Researchers have published two papers proposing novel approaches to improve large language model training by focusing on reasoning processes rather than just final outputs.
According to an arXiv paper set to appear at ICML 2026, TUR-DPO (Topology- and Uncertainty-Aware Direct Preference Optimization) addresses limitations in standard Direct Preference Optimization (DPO) by “rewards how answers are derived, not only what they say.” The method elicits “lightweight reasoning topologies” and combines semantic faithfulness, utility, and topology quality into a calibrated uncertainty signal. The paper reports that across 7-8B parameter models and benchmarks including mathematical reasoning, factual question answering, summarization, and dialogue, TUR-DPO “improves judge win-rates, faithfulness, and calibration relative to DPO while preserving training simplicity and avoiding online rollouts.”
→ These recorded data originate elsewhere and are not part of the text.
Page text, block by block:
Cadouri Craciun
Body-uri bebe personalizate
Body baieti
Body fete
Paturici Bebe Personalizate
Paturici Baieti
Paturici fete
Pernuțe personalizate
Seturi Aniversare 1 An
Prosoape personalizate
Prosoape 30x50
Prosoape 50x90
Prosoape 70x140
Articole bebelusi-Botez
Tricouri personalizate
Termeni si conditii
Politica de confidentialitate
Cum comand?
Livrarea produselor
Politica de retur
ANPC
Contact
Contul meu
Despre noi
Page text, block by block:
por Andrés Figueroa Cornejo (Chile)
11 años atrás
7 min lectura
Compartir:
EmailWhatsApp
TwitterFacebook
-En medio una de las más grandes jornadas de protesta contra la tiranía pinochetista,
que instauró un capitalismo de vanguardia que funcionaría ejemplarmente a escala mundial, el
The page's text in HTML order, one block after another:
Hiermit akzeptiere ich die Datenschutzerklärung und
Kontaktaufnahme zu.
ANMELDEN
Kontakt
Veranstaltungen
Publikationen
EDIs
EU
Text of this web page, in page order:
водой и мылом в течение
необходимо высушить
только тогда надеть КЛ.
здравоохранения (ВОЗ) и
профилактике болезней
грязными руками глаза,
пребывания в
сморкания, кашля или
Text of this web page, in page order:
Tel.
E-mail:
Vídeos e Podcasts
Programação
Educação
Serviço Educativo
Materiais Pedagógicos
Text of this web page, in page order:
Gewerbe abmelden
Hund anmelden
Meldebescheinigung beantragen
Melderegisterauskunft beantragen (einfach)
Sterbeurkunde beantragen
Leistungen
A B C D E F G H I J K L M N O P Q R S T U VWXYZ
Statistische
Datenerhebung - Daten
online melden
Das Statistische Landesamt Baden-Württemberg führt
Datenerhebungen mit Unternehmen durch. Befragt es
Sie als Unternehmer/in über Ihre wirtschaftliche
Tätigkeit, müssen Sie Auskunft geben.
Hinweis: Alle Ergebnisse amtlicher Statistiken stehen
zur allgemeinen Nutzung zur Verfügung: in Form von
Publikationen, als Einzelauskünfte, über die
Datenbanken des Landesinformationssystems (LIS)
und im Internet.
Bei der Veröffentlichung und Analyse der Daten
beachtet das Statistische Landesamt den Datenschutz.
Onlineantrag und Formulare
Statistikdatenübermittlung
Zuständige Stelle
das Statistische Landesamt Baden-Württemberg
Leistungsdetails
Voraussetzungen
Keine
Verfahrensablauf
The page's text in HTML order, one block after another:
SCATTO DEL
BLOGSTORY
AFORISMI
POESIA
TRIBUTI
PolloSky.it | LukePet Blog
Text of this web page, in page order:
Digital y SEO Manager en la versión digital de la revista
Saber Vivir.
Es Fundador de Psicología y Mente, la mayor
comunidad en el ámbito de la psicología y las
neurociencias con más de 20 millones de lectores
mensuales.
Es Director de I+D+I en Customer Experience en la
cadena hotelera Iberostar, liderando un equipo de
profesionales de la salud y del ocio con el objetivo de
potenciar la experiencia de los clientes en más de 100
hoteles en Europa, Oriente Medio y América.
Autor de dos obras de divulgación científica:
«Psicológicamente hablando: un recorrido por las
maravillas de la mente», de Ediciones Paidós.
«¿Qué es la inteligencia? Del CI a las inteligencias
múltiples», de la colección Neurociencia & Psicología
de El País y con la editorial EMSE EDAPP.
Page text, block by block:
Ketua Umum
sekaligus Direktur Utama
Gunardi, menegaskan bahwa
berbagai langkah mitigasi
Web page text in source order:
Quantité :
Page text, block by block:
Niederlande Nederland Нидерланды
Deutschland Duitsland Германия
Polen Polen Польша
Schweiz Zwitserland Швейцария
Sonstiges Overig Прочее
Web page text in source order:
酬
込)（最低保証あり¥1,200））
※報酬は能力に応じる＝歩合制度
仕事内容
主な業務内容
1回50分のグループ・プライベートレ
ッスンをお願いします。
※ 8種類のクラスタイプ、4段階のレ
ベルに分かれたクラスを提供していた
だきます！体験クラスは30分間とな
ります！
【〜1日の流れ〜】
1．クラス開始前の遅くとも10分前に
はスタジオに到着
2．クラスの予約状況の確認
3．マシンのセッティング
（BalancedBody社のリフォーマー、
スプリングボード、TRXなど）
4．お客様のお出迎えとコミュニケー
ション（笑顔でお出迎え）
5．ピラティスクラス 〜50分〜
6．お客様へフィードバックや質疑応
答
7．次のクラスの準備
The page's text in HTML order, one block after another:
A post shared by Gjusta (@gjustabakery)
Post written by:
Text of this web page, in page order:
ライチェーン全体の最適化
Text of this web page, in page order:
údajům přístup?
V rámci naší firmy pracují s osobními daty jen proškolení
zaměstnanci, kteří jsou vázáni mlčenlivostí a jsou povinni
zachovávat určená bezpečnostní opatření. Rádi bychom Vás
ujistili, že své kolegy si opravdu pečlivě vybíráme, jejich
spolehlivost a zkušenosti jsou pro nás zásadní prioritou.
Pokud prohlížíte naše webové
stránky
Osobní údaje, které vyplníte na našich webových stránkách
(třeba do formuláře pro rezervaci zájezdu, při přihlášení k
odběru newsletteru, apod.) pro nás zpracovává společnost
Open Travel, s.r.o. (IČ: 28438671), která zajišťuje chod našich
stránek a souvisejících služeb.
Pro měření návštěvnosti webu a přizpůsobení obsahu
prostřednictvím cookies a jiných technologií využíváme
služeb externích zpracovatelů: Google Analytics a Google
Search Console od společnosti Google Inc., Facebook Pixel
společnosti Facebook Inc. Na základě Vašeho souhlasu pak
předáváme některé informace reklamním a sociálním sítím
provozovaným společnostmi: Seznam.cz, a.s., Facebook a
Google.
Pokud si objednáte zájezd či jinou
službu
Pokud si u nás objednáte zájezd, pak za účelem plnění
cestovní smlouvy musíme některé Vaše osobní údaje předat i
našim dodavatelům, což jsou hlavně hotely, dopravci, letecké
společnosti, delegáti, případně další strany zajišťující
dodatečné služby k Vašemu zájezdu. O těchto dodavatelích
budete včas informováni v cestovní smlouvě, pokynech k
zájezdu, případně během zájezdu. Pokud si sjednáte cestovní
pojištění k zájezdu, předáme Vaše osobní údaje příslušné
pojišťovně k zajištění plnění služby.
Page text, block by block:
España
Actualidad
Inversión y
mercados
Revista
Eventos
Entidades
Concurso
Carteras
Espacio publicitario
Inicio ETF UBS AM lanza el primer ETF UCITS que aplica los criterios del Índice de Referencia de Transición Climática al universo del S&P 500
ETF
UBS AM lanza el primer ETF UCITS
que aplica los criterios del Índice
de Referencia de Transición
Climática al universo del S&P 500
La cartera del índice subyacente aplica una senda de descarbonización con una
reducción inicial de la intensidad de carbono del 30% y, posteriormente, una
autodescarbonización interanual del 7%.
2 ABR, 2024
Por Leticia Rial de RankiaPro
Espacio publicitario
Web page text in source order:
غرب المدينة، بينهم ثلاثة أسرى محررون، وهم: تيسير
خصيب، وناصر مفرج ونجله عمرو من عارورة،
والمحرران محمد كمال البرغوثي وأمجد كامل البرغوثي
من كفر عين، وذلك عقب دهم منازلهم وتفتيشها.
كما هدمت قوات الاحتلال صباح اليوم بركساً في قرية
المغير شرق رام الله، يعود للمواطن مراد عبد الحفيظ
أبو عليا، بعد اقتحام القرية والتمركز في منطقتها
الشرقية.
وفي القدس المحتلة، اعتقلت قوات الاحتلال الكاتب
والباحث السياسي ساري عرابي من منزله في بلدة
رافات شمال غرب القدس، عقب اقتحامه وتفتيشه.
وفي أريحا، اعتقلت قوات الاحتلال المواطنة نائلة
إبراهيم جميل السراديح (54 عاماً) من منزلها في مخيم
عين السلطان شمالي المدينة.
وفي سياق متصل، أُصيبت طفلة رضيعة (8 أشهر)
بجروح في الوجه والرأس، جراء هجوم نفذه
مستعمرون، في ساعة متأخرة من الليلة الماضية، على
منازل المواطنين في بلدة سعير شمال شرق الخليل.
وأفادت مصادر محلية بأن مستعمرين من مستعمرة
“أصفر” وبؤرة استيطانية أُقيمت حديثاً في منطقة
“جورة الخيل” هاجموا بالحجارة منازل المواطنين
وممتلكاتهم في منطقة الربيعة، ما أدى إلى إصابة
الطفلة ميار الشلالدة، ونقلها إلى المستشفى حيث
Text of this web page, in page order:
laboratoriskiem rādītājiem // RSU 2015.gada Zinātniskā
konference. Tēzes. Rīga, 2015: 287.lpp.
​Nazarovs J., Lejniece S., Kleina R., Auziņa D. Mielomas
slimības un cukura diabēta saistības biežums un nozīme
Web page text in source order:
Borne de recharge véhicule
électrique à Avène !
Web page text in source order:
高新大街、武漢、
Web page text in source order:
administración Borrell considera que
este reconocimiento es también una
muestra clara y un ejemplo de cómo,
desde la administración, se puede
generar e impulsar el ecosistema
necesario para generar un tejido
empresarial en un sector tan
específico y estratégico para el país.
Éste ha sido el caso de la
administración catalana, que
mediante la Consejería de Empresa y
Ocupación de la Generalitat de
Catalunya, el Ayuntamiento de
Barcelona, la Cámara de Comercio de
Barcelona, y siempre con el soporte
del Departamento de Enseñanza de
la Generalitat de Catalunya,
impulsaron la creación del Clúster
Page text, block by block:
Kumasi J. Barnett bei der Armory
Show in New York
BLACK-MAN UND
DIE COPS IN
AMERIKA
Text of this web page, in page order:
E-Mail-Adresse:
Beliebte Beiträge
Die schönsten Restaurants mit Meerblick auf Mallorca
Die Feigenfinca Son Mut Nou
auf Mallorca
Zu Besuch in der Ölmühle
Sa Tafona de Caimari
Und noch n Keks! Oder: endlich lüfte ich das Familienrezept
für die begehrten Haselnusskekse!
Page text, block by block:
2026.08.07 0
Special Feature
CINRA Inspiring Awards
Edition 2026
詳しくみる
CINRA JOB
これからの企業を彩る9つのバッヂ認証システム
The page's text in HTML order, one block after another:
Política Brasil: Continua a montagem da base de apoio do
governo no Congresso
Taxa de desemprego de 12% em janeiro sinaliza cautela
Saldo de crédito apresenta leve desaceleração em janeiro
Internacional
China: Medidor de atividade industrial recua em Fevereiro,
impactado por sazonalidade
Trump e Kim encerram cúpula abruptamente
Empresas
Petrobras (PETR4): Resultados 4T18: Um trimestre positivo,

A separate arXiv paper introduces PORTool, which addresses credit-assignment challenges in training tool-use agents. According to the paper, PORTool generates “a rewarded rollout tree in which trajectories share prefixes before branching, enabling direct comparisons among alternative tool-use decisions within the same context.” The system estimates each step’s importance using a “correctness-dominant signal” that considers whether descendants produce correct answers and whether tool calls meet formatting and execution requirements. The experiments show PORTool “improves final-answer accuracy while reducing tool-call steps compared with state-of-the-art policy-optimization baselines.”